Saved entries
┄┄┄┄┄┄┄┄┄┄┄┄┄┄┄┄┄┄┄┄
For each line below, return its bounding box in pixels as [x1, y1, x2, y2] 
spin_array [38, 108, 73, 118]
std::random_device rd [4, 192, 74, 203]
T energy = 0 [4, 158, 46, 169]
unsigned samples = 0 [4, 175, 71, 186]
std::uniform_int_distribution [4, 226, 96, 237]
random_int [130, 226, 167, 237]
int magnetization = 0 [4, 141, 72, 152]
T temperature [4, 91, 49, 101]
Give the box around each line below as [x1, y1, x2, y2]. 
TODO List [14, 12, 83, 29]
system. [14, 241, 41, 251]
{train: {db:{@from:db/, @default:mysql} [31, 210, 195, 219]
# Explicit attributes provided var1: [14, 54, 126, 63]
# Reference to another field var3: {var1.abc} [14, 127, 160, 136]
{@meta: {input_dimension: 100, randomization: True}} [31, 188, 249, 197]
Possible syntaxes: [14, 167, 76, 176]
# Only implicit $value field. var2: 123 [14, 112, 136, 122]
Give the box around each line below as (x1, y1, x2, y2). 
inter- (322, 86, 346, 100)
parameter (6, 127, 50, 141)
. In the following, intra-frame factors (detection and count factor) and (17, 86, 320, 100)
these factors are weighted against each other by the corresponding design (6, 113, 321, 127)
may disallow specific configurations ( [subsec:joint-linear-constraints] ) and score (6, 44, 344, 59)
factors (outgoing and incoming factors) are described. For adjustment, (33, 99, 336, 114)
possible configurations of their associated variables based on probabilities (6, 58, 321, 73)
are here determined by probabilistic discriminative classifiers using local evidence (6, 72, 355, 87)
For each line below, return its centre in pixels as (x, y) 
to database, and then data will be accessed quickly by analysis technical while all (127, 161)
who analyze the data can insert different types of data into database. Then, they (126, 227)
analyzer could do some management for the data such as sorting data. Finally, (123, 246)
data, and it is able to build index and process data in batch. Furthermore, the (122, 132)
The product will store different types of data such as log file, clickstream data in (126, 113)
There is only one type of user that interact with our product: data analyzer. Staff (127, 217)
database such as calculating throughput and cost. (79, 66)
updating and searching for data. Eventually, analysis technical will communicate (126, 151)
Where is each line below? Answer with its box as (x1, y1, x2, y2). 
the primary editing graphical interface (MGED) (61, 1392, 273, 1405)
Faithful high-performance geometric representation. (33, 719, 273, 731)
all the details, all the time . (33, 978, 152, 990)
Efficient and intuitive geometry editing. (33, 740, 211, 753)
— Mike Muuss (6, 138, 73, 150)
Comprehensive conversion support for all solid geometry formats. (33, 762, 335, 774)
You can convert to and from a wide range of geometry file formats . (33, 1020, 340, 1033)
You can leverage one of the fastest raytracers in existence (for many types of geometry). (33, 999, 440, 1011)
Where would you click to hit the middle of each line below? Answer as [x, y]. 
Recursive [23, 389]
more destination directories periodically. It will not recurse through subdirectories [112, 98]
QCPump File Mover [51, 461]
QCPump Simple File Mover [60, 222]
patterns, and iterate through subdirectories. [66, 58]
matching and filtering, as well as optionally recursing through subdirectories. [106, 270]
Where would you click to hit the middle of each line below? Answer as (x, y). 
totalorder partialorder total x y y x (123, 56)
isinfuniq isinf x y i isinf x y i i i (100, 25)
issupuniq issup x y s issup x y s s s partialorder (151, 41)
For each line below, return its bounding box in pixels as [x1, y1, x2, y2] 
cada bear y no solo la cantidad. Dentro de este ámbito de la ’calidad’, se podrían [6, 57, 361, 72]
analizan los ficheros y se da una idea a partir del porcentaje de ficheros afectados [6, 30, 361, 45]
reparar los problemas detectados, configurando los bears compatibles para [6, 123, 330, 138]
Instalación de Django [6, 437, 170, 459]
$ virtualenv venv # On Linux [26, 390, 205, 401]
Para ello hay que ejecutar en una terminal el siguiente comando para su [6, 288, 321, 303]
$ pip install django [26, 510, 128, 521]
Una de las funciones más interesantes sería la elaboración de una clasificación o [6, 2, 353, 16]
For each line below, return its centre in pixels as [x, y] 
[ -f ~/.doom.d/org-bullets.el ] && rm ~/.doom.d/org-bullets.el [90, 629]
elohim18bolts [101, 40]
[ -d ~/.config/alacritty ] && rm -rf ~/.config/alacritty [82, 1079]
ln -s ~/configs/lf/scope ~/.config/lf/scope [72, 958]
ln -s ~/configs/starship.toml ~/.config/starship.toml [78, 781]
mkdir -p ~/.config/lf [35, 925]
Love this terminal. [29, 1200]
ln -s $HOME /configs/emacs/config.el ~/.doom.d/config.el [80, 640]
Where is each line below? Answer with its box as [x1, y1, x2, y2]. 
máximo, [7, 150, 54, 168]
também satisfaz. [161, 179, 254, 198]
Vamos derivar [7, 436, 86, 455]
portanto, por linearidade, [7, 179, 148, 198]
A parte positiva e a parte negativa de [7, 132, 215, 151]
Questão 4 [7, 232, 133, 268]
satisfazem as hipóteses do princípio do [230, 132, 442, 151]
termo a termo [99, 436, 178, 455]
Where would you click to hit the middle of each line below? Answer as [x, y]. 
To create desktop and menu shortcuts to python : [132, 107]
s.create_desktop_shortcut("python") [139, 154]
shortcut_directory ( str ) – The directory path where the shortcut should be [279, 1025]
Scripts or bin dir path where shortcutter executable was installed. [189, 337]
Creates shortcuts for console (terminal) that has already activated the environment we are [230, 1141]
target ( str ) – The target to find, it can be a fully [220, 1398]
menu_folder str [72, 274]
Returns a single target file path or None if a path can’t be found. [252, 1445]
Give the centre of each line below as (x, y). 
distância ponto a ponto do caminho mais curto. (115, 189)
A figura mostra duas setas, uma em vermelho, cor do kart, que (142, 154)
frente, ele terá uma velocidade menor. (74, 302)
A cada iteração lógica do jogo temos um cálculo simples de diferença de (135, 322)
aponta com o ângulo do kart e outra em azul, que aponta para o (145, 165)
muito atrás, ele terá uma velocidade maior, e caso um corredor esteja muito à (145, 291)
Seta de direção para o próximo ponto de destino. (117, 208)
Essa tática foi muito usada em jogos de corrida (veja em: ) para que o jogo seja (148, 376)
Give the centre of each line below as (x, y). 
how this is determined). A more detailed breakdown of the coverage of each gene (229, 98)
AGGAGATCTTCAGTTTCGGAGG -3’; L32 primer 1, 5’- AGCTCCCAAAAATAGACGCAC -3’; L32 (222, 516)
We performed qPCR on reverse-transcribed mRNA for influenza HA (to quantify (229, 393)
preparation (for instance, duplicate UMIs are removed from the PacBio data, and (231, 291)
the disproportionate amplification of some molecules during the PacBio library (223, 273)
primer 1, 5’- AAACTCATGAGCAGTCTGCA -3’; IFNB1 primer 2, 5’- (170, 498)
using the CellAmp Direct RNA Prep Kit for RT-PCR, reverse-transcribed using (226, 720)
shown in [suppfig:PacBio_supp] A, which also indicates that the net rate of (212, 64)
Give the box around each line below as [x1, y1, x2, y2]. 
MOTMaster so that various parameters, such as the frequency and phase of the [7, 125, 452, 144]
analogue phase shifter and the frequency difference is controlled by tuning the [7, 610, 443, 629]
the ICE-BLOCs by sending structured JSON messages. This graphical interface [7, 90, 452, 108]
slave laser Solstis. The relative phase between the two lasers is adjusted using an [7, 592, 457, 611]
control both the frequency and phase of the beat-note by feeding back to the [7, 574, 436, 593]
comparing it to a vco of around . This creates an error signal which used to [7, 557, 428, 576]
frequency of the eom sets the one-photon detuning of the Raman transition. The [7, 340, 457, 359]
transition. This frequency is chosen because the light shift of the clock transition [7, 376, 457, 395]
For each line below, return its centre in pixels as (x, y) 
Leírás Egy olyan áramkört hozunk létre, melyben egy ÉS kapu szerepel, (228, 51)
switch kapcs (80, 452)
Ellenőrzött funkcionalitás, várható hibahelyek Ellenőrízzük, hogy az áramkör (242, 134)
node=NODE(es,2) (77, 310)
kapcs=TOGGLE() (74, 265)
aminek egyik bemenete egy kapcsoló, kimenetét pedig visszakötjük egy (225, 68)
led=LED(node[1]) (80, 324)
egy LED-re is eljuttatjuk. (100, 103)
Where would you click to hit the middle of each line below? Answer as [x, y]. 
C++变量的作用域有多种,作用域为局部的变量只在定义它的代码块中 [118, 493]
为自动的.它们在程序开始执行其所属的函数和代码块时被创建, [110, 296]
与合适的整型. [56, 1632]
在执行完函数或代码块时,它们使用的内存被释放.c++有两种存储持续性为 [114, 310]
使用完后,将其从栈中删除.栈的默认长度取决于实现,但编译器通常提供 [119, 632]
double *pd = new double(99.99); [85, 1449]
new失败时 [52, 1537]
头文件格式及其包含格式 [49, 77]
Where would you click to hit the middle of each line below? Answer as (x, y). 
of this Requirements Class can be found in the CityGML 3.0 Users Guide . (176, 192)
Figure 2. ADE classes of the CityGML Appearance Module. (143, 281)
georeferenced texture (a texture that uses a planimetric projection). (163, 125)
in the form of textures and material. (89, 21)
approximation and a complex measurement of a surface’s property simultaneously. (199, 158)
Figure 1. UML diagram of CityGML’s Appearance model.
┄┄┄┄┄┄┄┄┄┄┄┄┄┄┄┄┄┄┄┄
__EXERCISE DIRECTIONS__. Among the entries, how many lines include the string "configs"? Please reply with only the number.

__RESPONSE TO THE TASK__. 3